Abstract

The residual shear strength is a fundamental parameter controlling landslide processes. In pure clays, this parameter is temperature-dependent according to the clay’s mineral composition and hydro-mechanical boundary conditions. However, landslide soils are typically heterogeneous mixtures with a variable content of clay minerals. Particularly for low-plasticity soils, the impact of changes in temperature on the mechanical response remains to be determined, and little can be said about possible macroscopic alterations of slope stability or landslide dynamics.
We conducted ring-shear tests using natural soils from the Melamchi catchment in central Nepal, which suffered widespread instabilities and rainfall-induced debris flows. We performed experiments under normal stresses of 50-150 kPa in water-saturated condition and under a constant rate of shearing. We controlled the temperature during testing and performed heating-cooling cycles (20-50-20 °C) only after attaining the residual shear condition. We explored the role of the clay fraction by preparing multiple samples from the same soil, retaining its finest portion under different cutoff grain sizes (0.125-0.020 mm).
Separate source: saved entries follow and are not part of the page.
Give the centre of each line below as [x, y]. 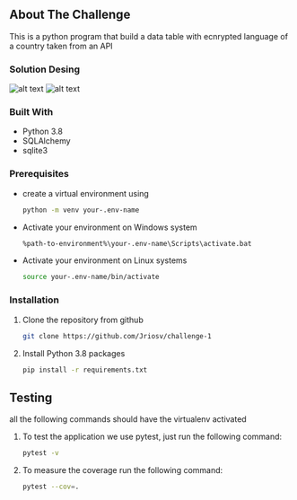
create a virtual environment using [86, 193]
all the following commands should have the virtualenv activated [128, 419]
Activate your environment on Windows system [109, 227]
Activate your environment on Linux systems [105, 260]
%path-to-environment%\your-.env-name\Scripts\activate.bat [137, 243]
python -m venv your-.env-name [81, 210]
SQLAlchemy [46, 141]
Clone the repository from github [83, 320]
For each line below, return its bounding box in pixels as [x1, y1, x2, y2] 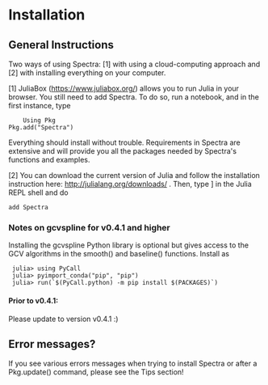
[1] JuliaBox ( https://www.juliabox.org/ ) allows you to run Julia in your [8, 83, 240, 93]
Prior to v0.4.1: [8, 295, 59, 305]
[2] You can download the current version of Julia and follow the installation [8, 171, 261, 180]
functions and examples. [8, 155, 90, 164]
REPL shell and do [8, 188, 69, 197]
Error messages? [8, 337, 96, 351]
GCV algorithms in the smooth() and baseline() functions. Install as [8, 249, 230, 259]
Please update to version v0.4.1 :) [8, 314, 119, 324]
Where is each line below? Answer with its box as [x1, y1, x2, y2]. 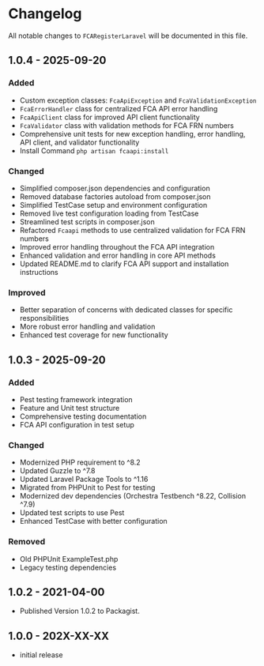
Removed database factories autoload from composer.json [19, 191, 211, 201]
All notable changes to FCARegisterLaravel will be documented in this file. [8, 31, 248, 40]
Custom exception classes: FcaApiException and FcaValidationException [19, 96, 257, 105]
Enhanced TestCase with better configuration [19, 517, 168, 526]
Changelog [8, 5, 82, 23]
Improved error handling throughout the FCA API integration [19, 242, 215, 251]
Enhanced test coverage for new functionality [19, 330, 168, 340]
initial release [19, 650, 63, 660]
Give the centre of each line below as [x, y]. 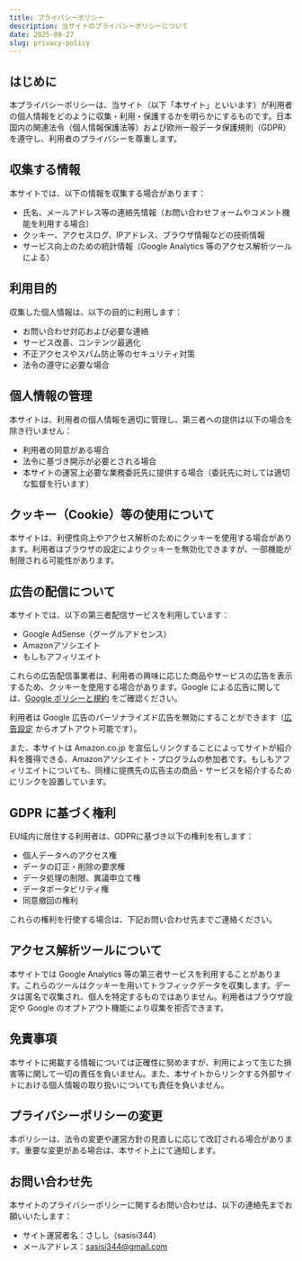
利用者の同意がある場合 [66, 449]
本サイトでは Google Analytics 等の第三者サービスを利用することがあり [142, 974]
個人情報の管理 [51, 396]
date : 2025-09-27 [42, 34]
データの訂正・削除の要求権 [74, 866]
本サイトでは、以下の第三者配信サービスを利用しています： [120, 615]
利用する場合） [66, 223]
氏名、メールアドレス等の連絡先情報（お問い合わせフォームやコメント [152, 212]
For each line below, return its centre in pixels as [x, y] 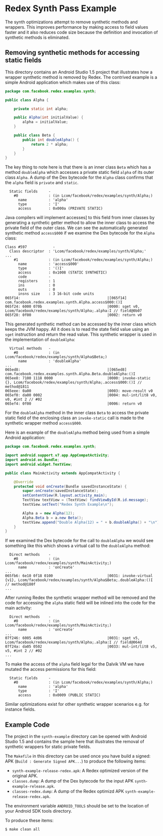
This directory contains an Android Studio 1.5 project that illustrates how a [79, 72]
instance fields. [20, 709]
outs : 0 [36, 290]
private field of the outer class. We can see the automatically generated [76, 228]
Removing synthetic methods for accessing [72, 53]
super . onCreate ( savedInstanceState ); [60, 491]
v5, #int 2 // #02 [24, 651]
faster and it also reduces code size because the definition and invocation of [81, 32]
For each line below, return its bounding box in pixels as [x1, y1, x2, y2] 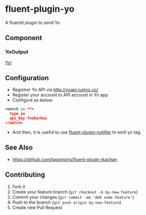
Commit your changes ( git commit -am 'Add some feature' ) [12, 194, 134, 200]
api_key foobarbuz [9, 116, 48, 121]
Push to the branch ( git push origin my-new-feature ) [12, 199, 121, 205]
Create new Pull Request [12, 204, 62, 210]
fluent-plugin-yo [5, 3, 75, 15]
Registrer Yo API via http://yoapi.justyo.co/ [12, 87, 98, 93]
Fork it [12, 184, 26, 190]
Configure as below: [12, 97, 54, 103]
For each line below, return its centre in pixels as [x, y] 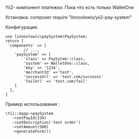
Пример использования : [33, 104]
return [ [15, 41]
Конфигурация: [22, 27]
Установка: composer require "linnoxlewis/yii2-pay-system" [68, 17]
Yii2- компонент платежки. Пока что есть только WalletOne [69, 7]
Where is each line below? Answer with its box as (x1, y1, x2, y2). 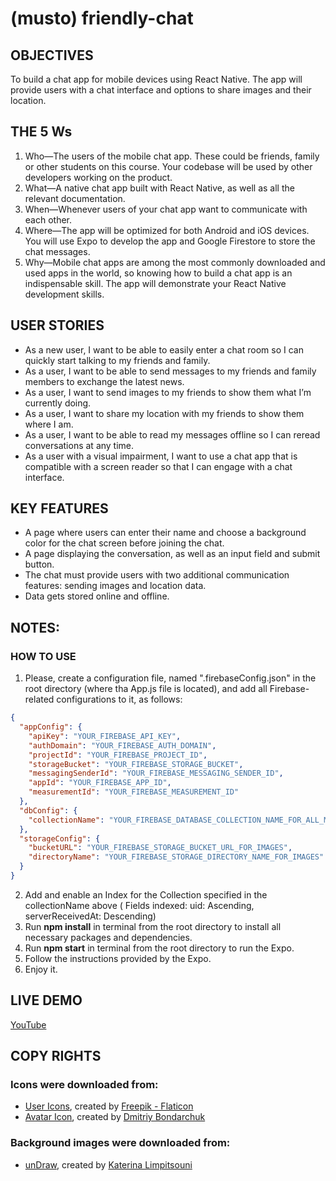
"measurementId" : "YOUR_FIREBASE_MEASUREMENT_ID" (28, 787, 240, 797)
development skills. (24, 288, 105, 300)
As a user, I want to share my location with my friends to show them (24, 407, 305, 419)
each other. (24, 213, 73, 226)
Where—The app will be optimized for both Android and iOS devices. (24, 224, 310, 236)
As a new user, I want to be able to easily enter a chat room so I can (24, 343, 304, 356)
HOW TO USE (10, 649, 77, 663)
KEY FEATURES (10, 500, 109, 517)
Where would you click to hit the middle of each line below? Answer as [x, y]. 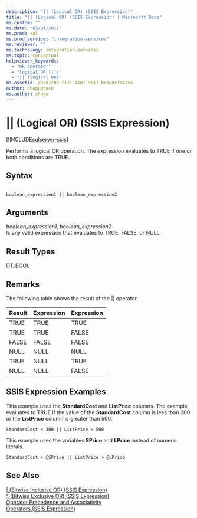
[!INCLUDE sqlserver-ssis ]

We observed a decrease in shear strength with the clay fraction increasing. Samples with a coarser cutoff (and hence a lower clay fraction) did not exhibit any change in shear strength during the heating-cooling cycle. However, as the clay fraction increased, a heating-induced weakening emerged. In the specific case study, this weakening was minor (1° of friction angle) and would not affect evaluations of slope stability in simple assessments. Nevertheless, incorporating this effect into advanced physically-based models may provide useful insights into the complexity of thermo-hydro-mechanical responses and their effects on landslides at the local and regional scales.